Task directions ::
Please transcribe the data exactly as shown, skipping the images.

Input data ::
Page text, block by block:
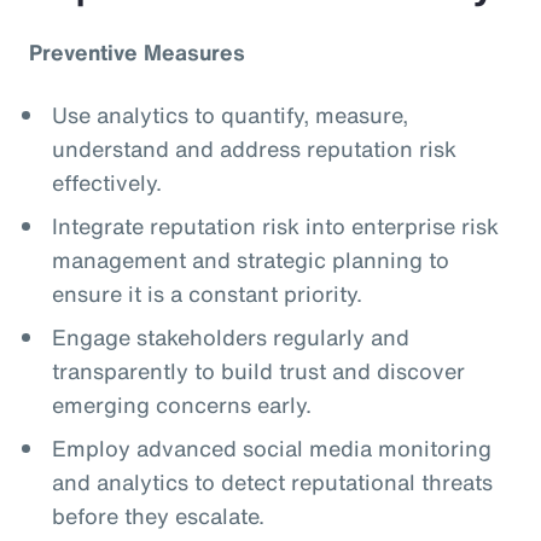
Preventive Measures
Use analytics to quantify, measure,
understand and address reputation risk
effectively.
Integrate reputation risk into enterprise risk
management and strategic planning to
ensure it is a constant priority.
Engage stakeholders regularly and
transparently to build trust and discover
emerging concerns early.
Employ advanced social media monitoring
and analytics to detect reputational threats
before they escalate.
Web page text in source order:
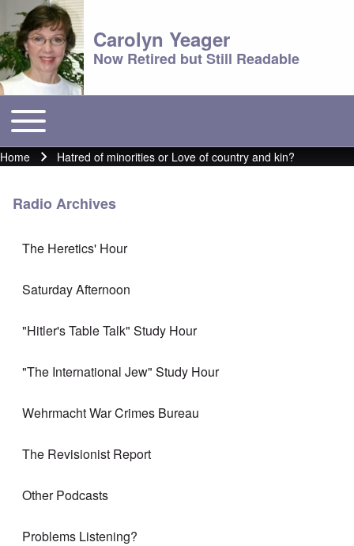
Carolyn Yeager
Now Retired but Still Readable
Main menu
Toggle main menu
Breadcrumb
Home Hatred of minorities or Love of country and kin?
Radio Archives
The Heretics' Hour
Saturday Afternoon
"Hitler's Table Talk" Study Hour
"The International Jew" Study Hour
Wehrmacht War Crimes Bureau
The Revisionist Report
Other Podcasts
Problems Listening?

Result of this task ::
Page text, block by block:
Preventive Measures
Use analytics to quantify, measure,
understand and address reputation risk
effectively.
Integrate reputation risk into enterprise risk
management and strategic planning to
ensure it is a constant priority.
Engage stakeholders regularly and
transparently to build trust and discover
emerging concerns early.
Employ advanced social media monitoring
and analytics to detect reputational threats
before they escalate.
Web page text in source order:
Carolyn Yeager
Now Retired but Still Readable
Main menu
Toggle main menu
Breadcrumb
Home Hatred of minorities or Love of country and kin?
Radio Archives
The Heretics' Hour
Saturday Afternoon
"Hitler's Table Talk" Study Hour
"The International Jew" Study Hour
Wehrmacht War Crimes Bureau
The Revisionist Report
Other Podcasts
Problems Listening?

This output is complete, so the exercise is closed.